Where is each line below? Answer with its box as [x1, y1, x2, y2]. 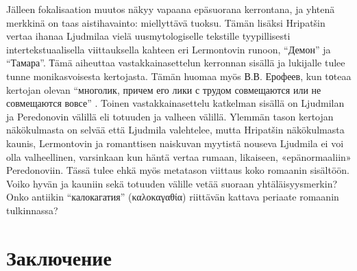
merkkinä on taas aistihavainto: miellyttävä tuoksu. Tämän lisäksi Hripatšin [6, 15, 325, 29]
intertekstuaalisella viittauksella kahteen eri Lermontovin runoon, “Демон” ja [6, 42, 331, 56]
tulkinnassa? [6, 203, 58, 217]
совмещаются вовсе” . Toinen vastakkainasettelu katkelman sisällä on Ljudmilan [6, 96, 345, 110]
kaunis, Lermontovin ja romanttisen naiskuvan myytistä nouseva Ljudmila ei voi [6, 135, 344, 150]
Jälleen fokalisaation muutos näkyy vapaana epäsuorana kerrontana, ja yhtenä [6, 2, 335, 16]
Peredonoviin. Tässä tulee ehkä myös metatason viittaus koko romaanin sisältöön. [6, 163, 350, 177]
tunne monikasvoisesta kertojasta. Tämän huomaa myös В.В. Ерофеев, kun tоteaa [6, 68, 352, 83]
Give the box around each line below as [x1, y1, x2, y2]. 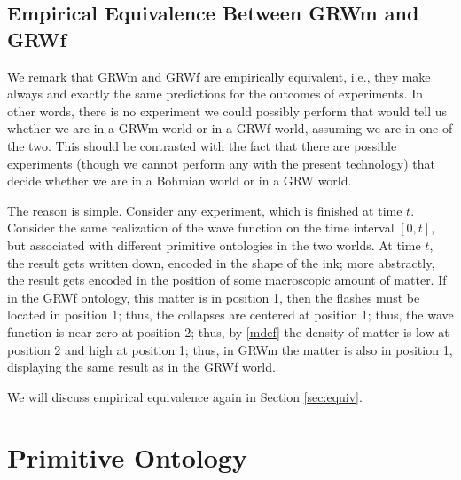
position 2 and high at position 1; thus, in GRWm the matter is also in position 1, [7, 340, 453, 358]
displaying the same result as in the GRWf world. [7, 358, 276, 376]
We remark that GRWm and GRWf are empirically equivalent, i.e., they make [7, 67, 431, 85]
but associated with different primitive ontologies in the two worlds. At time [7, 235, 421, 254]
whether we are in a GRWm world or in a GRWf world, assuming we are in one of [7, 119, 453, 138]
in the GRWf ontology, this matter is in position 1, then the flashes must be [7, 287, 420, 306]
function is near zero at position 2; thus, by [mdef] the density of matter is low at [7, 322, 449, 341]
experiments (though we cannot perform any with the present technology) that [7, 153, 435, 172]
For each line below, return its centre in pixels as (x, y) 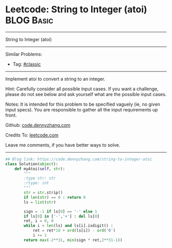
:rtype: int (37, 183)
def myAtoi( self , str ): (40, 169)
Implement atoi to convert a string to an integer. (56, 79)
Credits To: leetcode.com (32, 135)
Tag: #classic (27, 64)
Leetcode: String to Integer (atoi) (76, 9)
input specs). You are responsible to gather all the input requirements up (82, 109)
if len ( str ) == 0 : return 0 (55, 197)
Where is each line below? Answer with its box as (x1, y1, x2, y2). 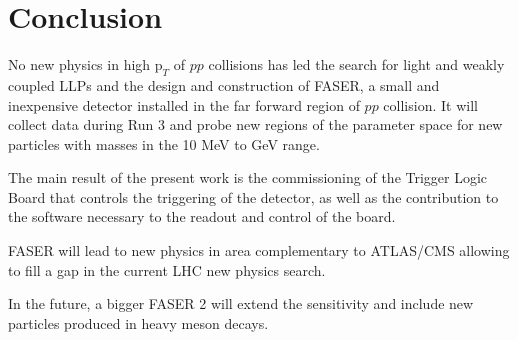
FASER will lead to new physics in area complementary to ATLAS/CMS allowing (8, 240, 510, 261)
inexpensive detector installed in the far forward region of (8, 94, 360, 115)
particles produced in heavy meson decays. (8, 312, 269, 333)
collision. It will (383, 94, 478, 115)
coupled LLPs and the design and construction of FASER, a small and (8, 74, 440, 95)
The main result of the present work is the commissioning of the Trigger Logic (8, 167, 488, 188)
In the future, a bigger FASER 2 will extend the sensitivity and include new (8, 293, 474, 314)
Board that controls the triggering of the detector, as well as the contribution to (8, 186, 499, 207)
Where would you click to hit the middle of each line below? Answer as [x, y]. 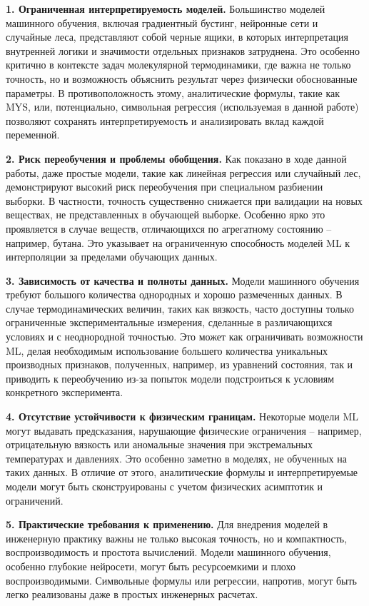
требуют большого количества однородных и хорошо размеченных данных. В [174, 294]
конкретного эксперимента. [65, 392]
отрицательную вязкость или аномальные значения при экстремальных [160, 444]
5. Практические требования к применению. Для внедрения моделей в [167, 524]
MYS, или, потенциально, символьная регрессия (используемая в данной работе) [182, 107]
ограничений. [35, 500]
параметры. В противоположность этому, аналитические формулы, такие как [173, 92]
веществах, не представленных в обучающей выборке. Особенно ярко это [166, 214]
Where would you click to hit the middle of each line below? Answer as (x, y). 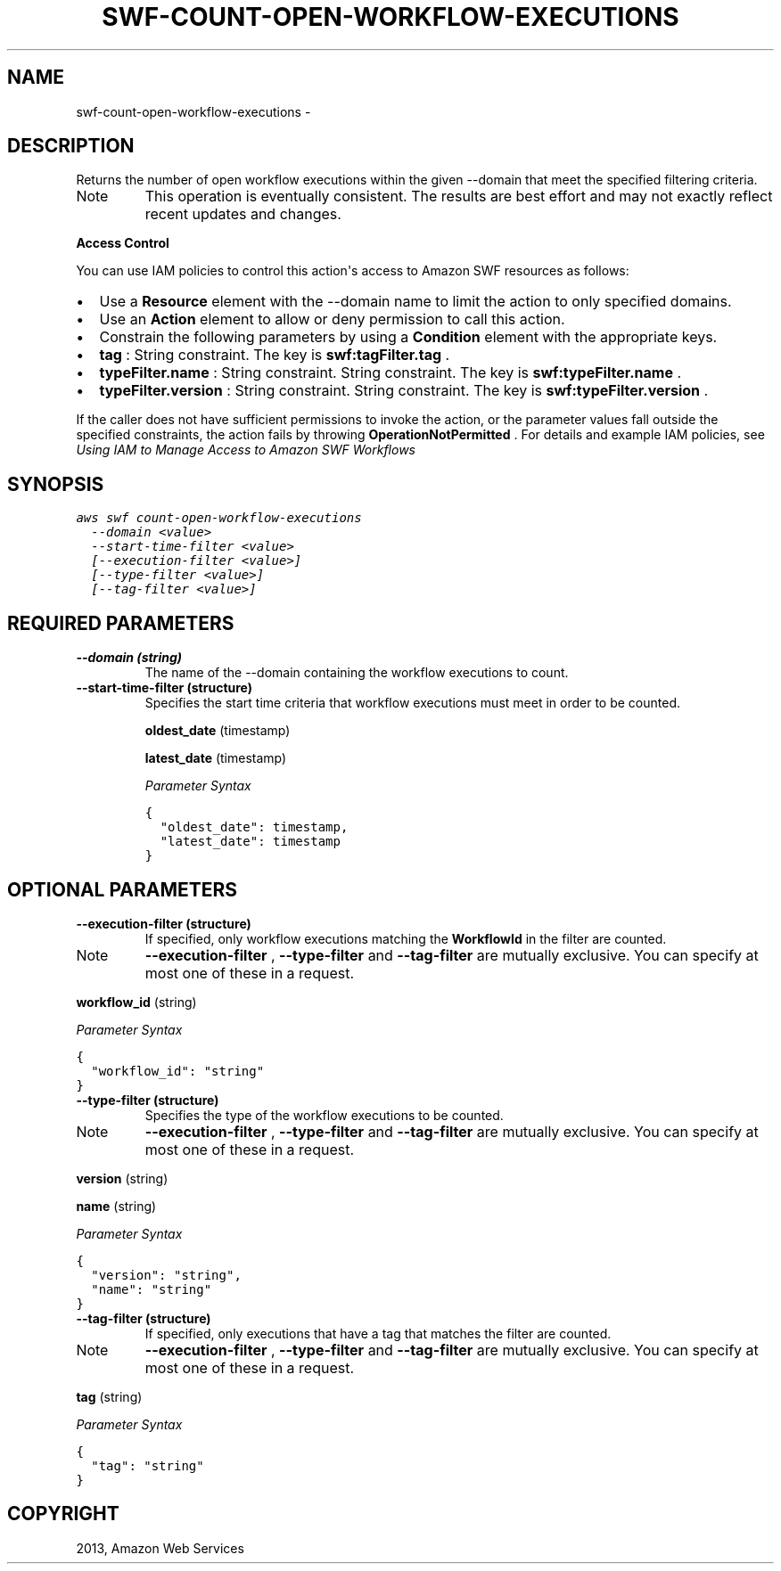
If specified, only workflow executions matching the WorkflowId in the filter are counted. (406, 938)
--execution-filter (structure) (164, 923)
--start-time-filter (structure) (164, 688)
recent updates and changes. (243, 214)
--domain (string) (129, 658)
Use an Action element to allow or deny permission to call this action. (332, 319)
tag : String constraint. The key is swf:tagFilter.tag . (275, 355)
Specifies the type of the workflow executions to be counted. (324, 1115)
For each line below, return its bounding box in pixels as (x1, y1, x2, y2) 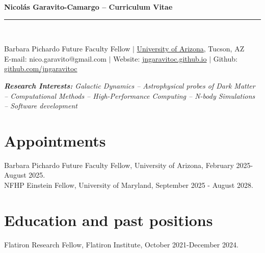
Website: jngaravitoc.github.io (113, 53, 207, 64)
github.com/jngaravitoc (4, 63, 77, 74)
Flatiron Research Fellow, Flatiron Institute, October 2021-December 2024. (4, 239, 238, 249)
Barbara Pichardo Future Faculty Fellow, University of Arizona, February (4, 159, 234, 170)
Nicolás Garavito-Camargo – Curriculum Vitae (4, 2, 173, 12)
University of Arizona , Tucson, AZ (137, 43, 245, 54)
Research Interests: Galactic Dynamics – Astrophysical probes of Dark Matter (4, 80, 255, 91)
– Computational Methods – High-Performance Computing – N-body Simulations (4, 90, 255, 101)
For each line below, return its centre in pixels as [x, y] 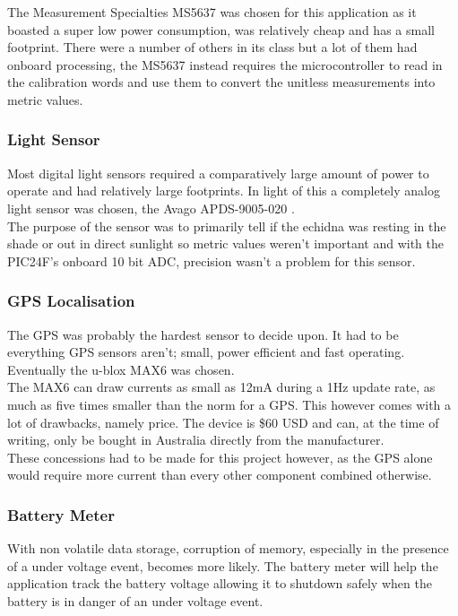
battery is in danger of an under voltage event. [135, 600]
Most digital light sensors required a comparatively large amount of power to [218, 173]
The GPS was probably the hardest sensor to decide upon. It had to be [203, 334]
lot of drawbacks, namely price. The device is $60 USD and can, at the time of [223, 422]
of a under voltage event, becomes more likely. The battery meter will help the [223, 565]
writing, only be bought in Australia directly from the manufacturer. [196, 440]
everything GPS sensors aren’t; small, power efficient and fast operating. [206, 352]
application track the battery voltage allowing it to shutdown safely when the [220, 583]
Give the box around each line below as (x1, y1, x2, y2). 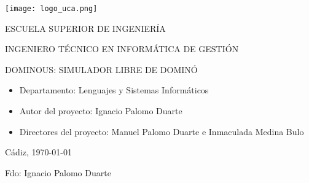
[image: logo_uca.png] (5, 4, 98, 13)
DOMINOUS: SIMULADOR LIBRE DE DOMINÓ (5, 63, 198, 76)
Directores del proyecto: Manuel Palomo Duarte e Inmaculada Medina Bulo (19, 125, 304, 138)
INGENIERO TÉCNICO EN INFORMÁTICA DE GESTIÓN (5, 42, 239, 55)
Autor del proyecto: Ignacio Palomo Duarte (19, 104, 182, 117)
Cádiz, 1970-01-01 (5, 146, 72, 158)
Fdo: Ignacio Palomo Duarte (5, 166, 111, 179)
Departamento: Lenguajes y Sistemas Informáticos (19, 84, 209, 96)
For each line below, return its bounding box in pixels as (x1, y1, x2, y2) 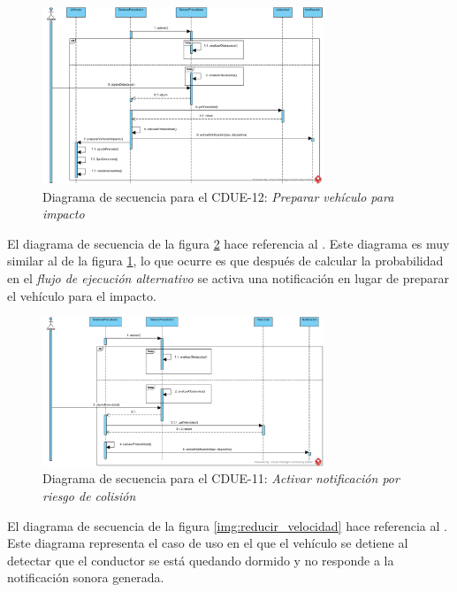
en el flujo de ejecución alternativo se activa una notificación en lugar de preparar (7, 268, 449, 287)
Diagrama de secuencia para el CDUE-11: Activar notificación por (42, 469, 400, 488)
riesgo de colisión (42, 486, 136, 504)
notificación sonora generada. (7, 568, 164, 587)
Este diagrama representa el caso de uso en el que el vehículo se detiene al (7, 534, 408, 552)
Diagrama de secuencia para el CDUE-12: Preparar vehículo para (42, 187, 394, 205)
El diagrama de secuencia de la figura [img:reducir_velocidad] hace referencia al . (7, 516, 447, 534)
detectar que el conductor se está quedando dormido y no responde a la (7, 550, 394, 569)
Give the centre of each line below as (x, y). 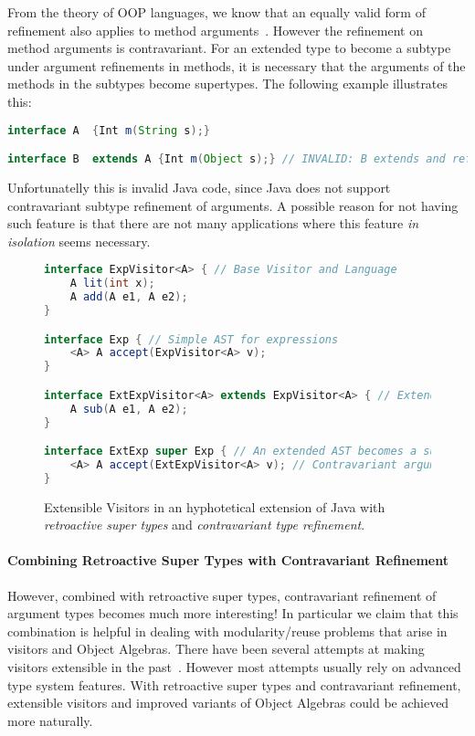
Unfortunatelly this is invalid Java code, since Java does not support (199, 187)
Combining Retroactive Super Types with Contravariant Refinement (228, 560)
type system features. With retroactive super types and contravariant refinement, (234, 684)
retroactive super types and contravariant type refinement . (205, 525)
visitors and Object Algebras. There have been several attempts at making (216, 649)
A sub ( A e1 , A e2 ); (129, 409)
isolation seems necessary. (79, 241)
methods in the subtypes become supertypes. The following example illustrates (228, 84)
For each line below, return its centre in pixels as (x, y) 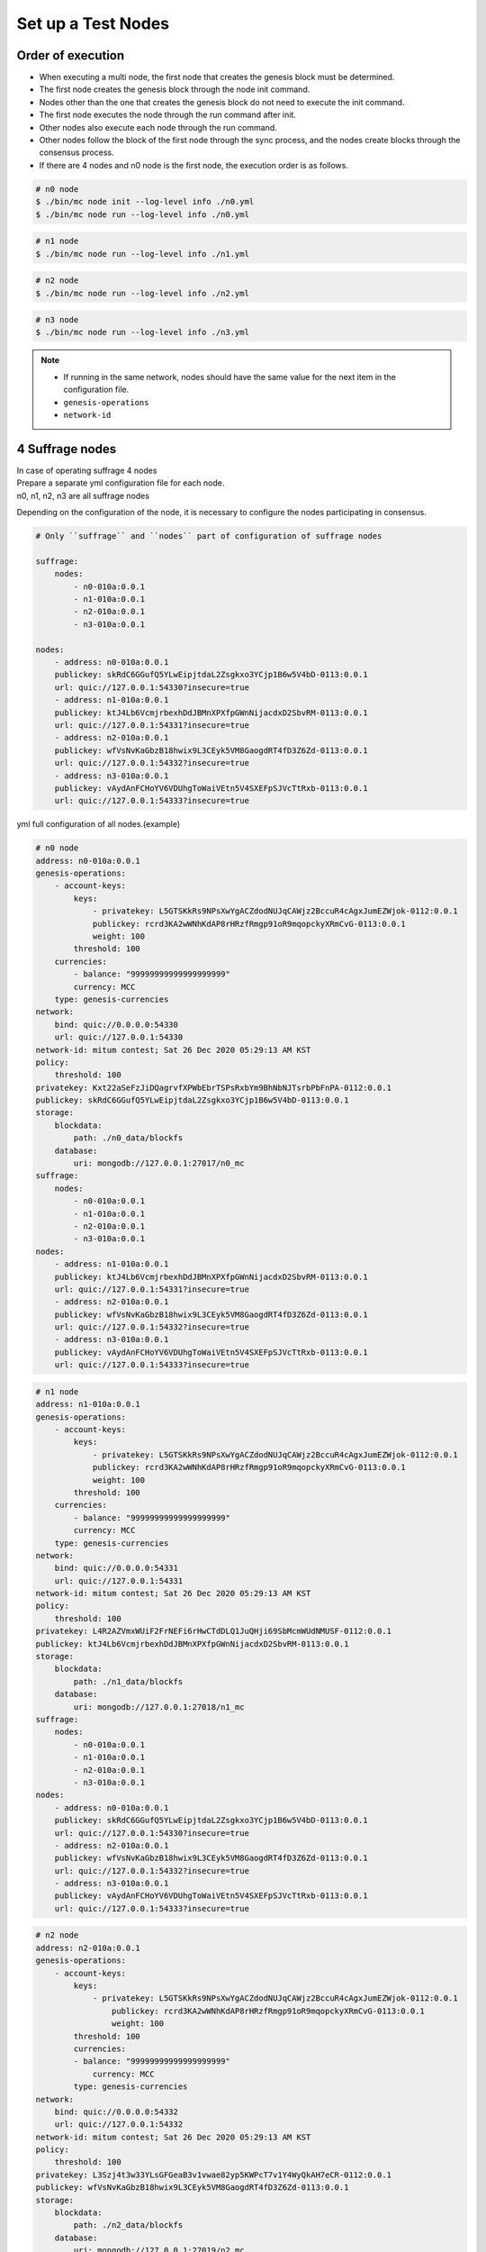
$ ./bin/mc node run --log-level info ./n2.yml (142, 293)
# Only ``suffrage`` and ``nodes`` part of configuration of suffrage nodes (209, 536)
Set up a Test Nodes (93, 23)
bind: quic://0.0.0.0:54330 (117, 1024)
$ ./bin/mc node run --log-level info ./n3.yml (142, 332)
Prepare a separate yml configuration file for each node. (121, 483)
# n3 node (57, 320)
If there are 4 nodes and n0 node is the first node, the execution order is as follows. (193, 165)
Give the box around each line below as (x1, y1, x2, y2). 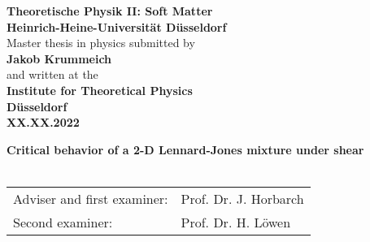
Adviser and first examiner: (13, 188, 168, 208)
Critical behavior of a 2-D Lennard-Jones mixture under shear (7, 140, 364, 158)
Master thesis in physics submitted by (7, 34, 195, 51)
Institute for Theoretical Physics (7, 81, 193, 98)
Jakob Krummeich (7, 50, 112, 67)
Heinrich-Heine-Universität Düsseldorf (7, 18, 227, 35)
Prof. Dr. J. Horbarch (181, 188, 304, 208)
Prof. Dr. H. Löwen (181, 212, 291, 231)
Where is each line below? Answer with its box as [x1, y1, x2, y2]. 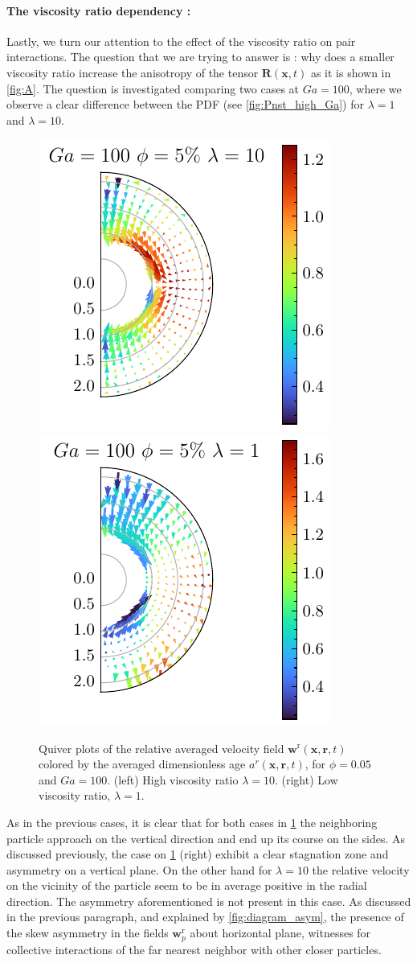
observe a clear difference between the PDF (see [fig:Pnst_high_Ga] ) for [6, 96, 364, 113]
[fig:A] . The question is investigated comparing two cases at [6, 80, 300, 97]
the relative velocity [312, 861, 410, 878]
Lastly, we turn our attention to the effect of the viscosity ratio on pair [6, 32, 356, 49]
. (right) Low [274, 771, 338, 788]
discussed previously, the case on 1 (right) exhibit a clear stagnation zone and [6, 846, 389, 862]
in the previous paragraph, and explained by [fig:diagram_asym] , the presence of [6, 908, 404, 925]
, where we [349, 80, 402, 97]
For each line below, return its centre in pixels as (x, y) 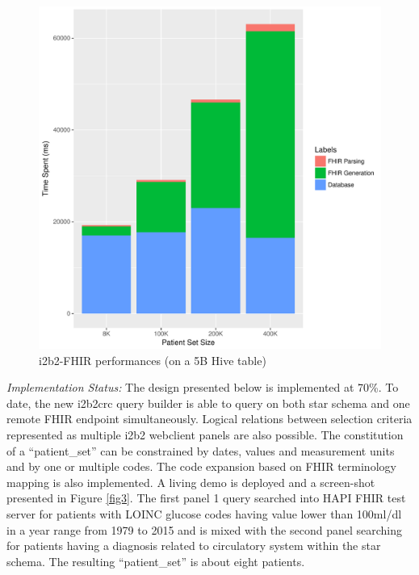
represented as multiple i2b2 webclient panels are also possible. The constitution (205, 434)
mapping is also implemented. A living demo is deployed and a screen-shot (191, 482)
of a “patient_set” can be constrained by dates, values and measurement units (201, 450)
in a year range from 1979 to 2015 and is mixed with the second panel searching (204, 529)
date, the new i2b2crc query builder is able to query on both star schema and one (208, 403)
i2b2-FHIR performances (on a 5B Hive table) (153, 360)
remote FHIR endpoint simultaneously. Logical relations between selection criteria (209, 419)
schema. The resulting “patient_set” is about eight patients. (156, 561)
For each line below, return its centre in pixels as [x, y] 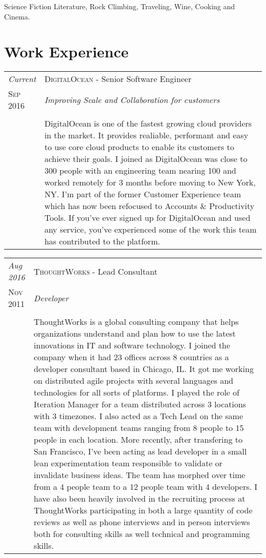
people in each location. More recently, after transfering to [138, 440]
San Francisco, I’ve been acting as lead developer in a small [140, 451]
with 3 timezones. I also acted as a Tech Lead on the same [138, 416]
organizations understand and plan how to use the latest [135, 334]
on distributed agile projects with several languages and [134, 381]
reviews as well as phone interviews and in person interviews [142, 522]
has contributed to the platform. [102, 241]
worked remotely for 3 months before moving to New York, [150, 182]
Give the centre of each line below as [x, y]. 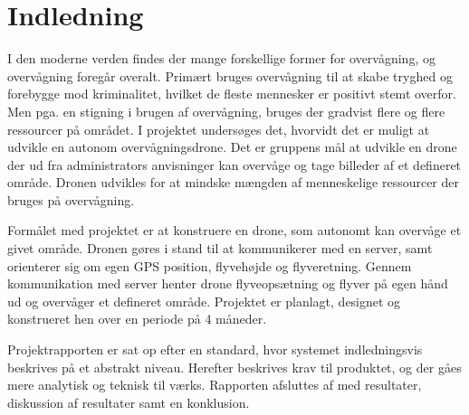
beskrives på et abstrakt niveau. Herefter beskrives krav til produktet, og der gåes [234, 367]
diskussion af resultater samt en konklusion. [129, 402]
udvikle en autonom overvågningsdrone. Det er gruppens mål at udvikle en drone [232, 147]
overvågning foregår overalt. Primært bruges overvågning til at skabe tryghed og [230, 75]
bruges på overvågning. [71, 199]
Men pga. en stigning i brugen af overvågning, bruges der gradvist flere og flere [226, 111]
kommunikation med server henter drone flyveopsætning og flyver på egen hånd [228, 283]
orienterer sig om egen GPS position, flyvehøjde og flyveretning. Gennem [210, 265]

---*---

■ AIM OF THE TASK
Using the entries above, reproduce word for word only the lines from the one that contains "Specifies the type" to the one that contains "Flatiron Research Fellow, Flatiron", both ends included, and drop every picture.

■ RESPONSE TO THIS TASK
Specifies the type of the workflow executions to be counted. (324, 1115)
For each line below, return its bounding box in pixels as (x1, y1, x2, y2) 
Website: jngaravitoc.github.io (113, 53, 207, 64)
github.com/jngaravitoc (4, 63, 77, 74)
Flatiron Research Fellow, Flatiron Institute, October 2021-December 2024. (4, 239, 238, 249)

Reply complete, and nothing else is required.